──────── Stored data ────────

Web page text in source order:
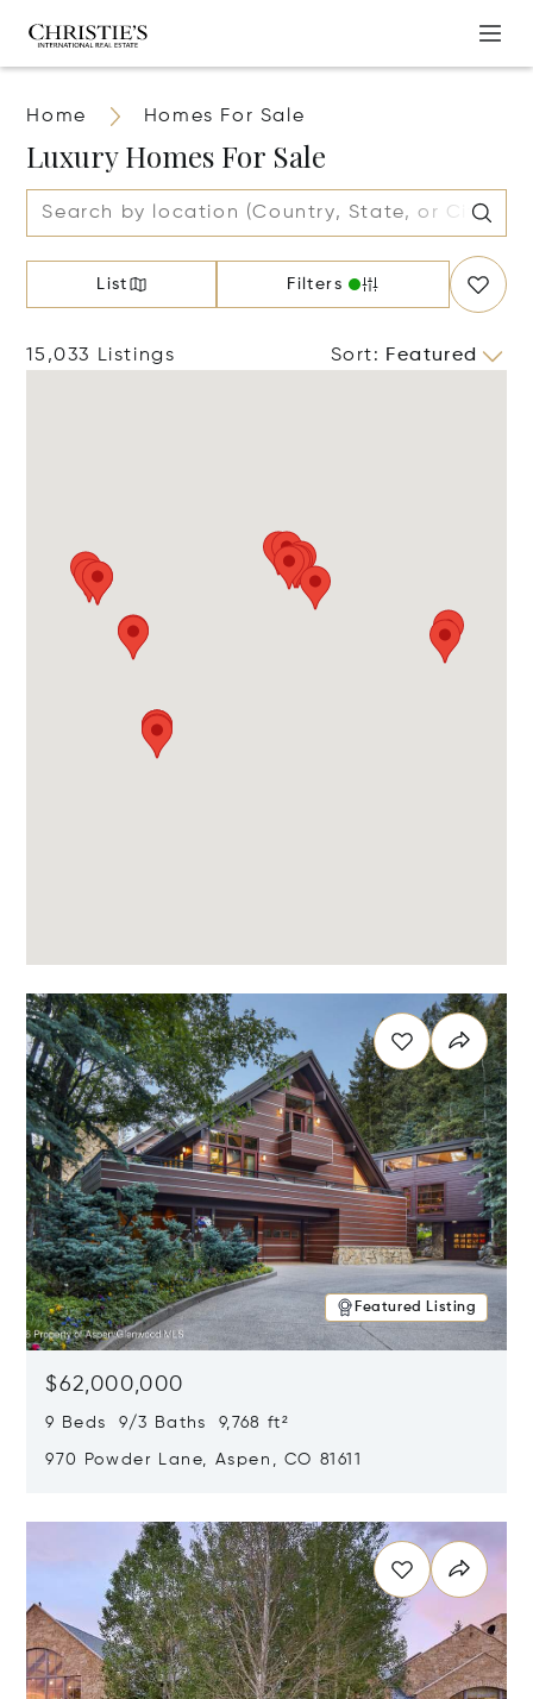
Home Homes For Sale
Luxury Homes For Sale
List Filters
15,033 Listings Sort: Featured
Featured Listing
$62,000,000
9 Beds 9/3 Baths 9,768 ft²
970 Powder Lane, Aspen, CO 81611
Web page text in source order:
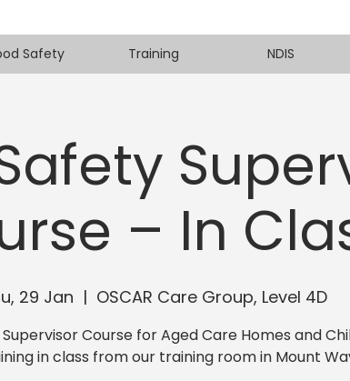
Safety Training NDIS
– In
29 Jan
  |
OSCAR Care Group, Level 4D
Course for Aged Care Homes and
in class from our training room in Mount
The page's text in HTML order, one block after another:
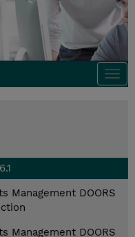
Management DOORS
Management DOORS
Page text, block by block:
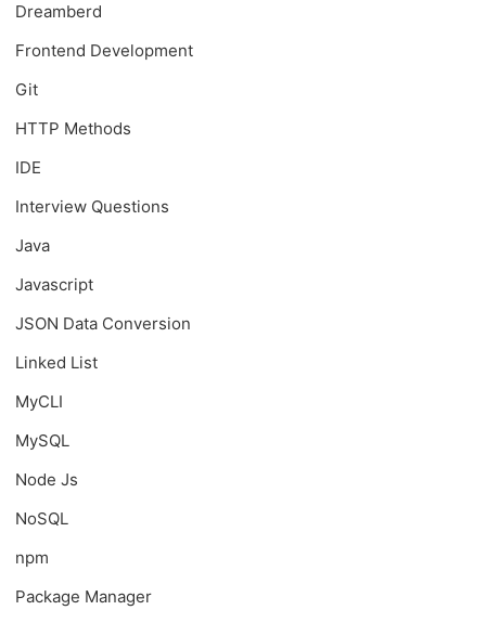
Dreamberd
Frontend Development
Git
HTTP Methods
IDE
Interview Questions
Java
Javascript
JSON Data Conversion
Linked List
MyCLI
MySQL
Node Js
NoSQL
npm
Package Manager
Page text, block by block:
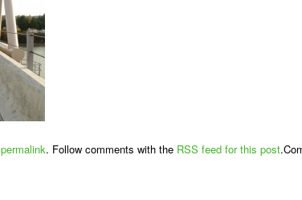
permalink. Follow comments with the RSS feed for this post
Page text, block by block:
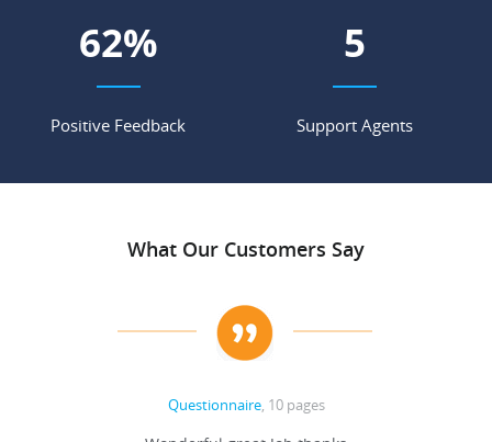
69%
Positive Feedback
5
Support Agents
What Our Customers Say
Questionnaire, 10 pages
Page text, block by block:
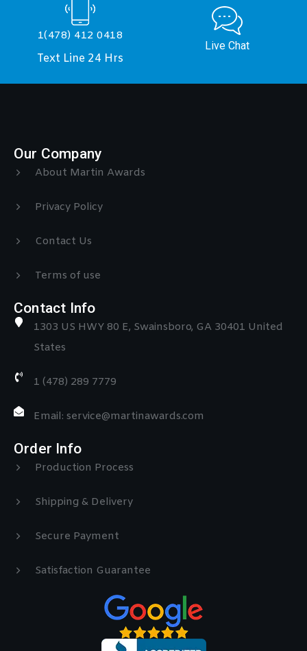
1(478) 412 0418
Text Line 24 Hrs
Live Chat
Our Company
About Martin Awards
Privacy Policy
Contact Us
Terms of use
Contact Info
1303 US HWY 80 E, Swainsboro, GA 30401 United
States
1 (478) 289 7779
Email: service@martinawards.com
Order Info
Production Process
Shipping & Delivery
Secure Payment
Satisfaction Guarantee
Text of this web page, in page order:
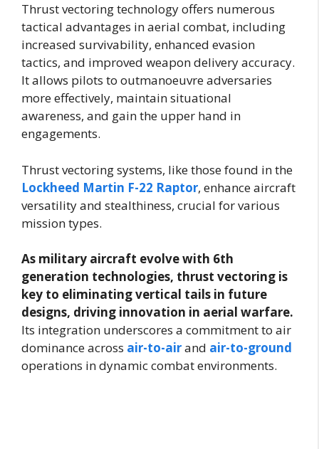
Thrust vectoring technology offers numerous
tactical advantages in aerial combat, including
increased survivability, enhanced evasion
tactics, and improved weapon delivery accuracy.
It allows pilots to outmanoeuvre adversaries
more effectively, maintain situational
awareness, and gain the upper hand in
engagements.
Thrust vectoring systems, like those found in the
Lockheed Martin F-22 Raptor, enhance aircraft
versatility and stealthiness, crucial for various
mission types.
As military aircraft evolve with 6th
generation technologies, thrust vectoring is
key to eliminating vertical tails in future
designs, driving innovation in aerial warfare.
Its integration underscores a commitment to air
dominance across air-to-airand air-to-ground
operations in dynamic combat environments.
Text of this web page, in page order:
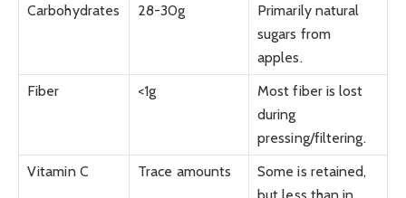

────────

What to do
Please set down the lines above word for word and leave out the pictures.

Solution for this problem
Web page text in source order:
Home Homes For Sale
Luxury Homes For Sale
List Filters
15,033 Listings Sort: Featured
Featured Listing
$62,000,000
9 Beds 9/3 Baths 9,768 ft²
970 Powder Lane, Aspen, CO 81611
Web page text in source order:
Safety Training NDIS
– In
29 Jan
  |
OSCAR Care Group, Level 4D
Course for Aged Care Homes and
in class from our training room in Mount
The page's text in HTML order, one block after another:
Management DOORS
Management DOORS
Page text, block by block:
Dreamberd
Frontend Development
Git
HTTP Methods
IDE
Interview Questions
Java
Javascript
JSON Data Conversion
Linked List
MyCLI
MySQL
Node Js
NoSQL
npm
Package Manager
Page text, block by block:
permalink. Follow comments with the RSS feed for this post
Page text, block by block:
69%
Positive Feedback
5
Support Agents
What Our Customers Say
Questionnaire, 10 pages
Page text, block by block:
1(478) 412 0418
Text Line 24 Hrs
Live Chat
Our Company
About Martin Awards
Privacy Policy
Contact Us
Terms of use
Contact Info
1303 US HWY 80 E, Swainsboro, GA 30401 United
States
1 (478) 289 7779
Email: service@martinawards.com
Order Info
Production Process
Shipping & Delivery
Secure Payment
Satisfaction Guarantee
Text of this web page, in page order:
Thrust vectoring technology offers numerous
tactical advantages in aerial combat, including
increased survivability, enhanced evasion
tactics, and improved weapon delivery accuracy.
It allows pilots to outmanoeuvre adversaries
more effectively, maintain situational
awareness, and gain the upper hand in
engagements.
Thrust vectoring systems, like those found in the
Lockheed Martin F-22 Raptor, enhance aircraft
versatility and stealthiness, crucial for various
mission types.
As military aircraft evolve with 6th
generation technologies, thrust vectoring is
key to eliminating vertical tails in future
designs, driving innovation in aerial warfare.
Its integration underscores a commitment to air
dominance across air-to-airand air-to-ground
operations in dynamic combat environments.
Text of this web page, in page order:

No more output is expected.